Our school has a very profitable system where you can eat breakfast for 100 yen. Furthermore, since I am living alone in Tokyo from a rural area, it is perfect for running out of money.
This is 100 yen
This menu is posted on the cafeteria website every morning, but this website is a songwriter and you have to go through the app or the school portal to access it.
Therefore, I decided to automatically scrape the cafeteria website every morning and create a LINE Notify that will notify LINE of the 100 yen breakfast of the day.
Python v3.7.1 pip 19.1.1 Windows 10 v1903
Tokyo City University Yokohama Campus Student Cafeteria 100 yen Breakfast notification bot https://github.com/920oj/TCU-YC-Breakfast-Notify-Bot
Like this, you will be notified every day at 7:30 in the morning (only if you have a 100 yen breakfast)!
First, get the school cafeteria website with Beautiful Soup. Since you need to log in to browse the school cafeteria website, we have established a guideline to throw POST once, authenticate, and then knead using the session ID.
However, if you take a closer look, there is no such thing as authentication, and it seems that you just write the ID and password in plain text in the cookie to authenticate. (Is it okay?)
(Originally, I authenticate once (POST), and I think that the session ID is linked to the fact that the authentication passed, and the subsequent requests pass, but for some reason it works without POST. It's good because it's good) (It's not good originally)
For the time being, when you go to the login page, it seems that a "session key" and a "session ID" are given, so it starts from getting this.
def get_sessionid():
#Initial cookie acquisition process
r = requests.get('https://livexnet.jp/local/default.asp')
first_access_cookie = str(r.headers['Set-Cookie'])
# "ASPSESSIONID+Any 8-digit uppercase letter"(24 uppercase letters)Get
asp_session = str(first_access_cookie[first_access_cookie.find("ASPSESSIONID"):first_access_cookie.find("; secure")])
asp_session_key = str(asp_session[0:asp_session.find("=")])
asp_session_id = str(asp_session[asp_session.find("="):].replace('=',''))

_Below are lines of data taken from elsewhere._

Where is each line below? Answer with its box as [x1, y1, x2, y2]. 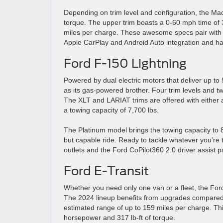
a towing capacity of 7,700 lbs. [64, 106, 159, 114]
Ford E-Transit [64, 163, 149, 178]
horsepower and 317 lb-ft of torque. [64, 213, 175, 222]
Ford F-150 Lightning [64, 56, 187, 71]
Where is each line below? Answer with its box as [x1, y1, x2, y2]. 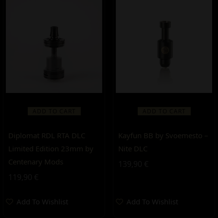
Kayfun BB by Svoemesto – [118, 130, 208, 140]
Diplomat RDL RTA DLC [8, 130, 85, 140]
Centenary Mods [8, 157, 63, 166]
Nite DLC [118, 144, 147, 153]
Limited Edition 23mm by [8, 144, 93, 153]
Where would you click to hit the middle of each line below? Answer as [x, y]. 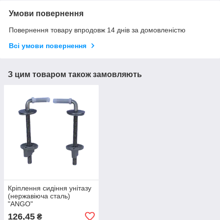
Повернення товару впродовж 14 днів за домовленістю [97, 30]
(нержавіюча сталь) [39, 196]
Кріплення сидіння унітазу [50, 188]
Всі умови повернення [48, 46]
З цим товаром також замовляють [75, 75]
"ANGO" [20, 204]
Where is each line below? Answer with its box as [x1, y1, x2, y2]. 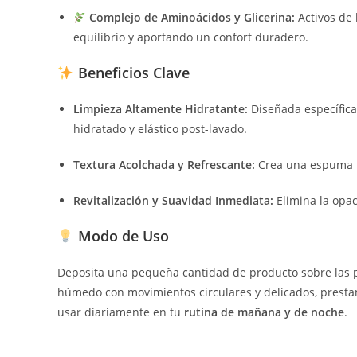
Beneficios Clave [73, 63, 190, 83]
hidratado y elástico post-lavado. [73, 121, 247, 137]
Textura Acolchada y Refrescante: [73, 157, 255, 173]
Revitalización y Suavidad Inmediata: [73, 193, 273, 209]
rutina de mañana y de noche [184, 304, 344, 320]
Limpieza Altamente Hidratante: [73, 101, 248, 117]
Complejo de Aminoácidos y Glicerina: [88, 10, 295, 25]
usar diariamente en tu [57, 304, 184, 320]
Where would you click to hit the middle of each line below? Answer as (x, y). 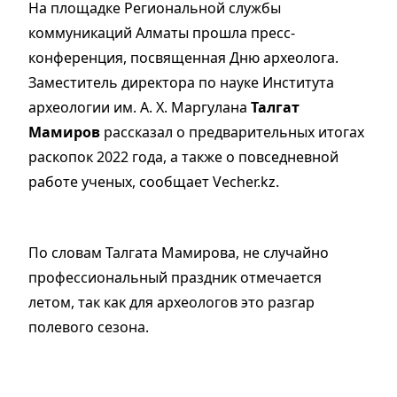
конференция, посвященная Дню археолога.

return asp_session_key, asp_session_id
The framework is like ASP.NET. As for ASPSESSIONID, it seems that an 8-digit uppercase letter is added at the end, so get this as well. The return value of this function is asp_session_key and asp_session_id, and two types are returned.
def get_breakfast_info(key,id):
#Cookies are available (information may change in the future)
site_cookies = {
key: id,
'KCD': '02320',
'company_id': SITE_ID,
'company_pw': SITE_PASS,
'wrd': 'jp',
'dip': '0',
'ink': 'a',
'bcd': '02320',
'val': 'daily'
}
#Access menu / nutrition table page
url = 'https://reporting.livexnet.jp/eiyouka/menu.asp?val=daily&bcd=02320&ink=a&col=&str=' + today_data
r = requests.get(url, cookies=site_cookies)
r.encoding = r.apparent_encoding
#HTML parsing
all_html = r.text.replace('<br>','')
souped_html = BeautifulSoup(all_html, 'lxml')
try:
breakfast = souped_html.find('p', class_="img_comment6").string
return breakfast
except:
return False
Use Chrome's developer tools to see what cookies are set.
After checking, prepare a cookie according to it and load it into beautifulsoup, so prepare a dictionary.
The key is the session key obtained earlier, and the id is the session ID. (This is not the name of the variable. Let's make it more descriptive)
As mentioned earlier, it seems that the authentication ID and password are read in plain text with SITE_ID and SITE_PASS (?), So specify it as it is.
(Isn't it meaningless to get this session ID ...? Please let me know if you have any details.)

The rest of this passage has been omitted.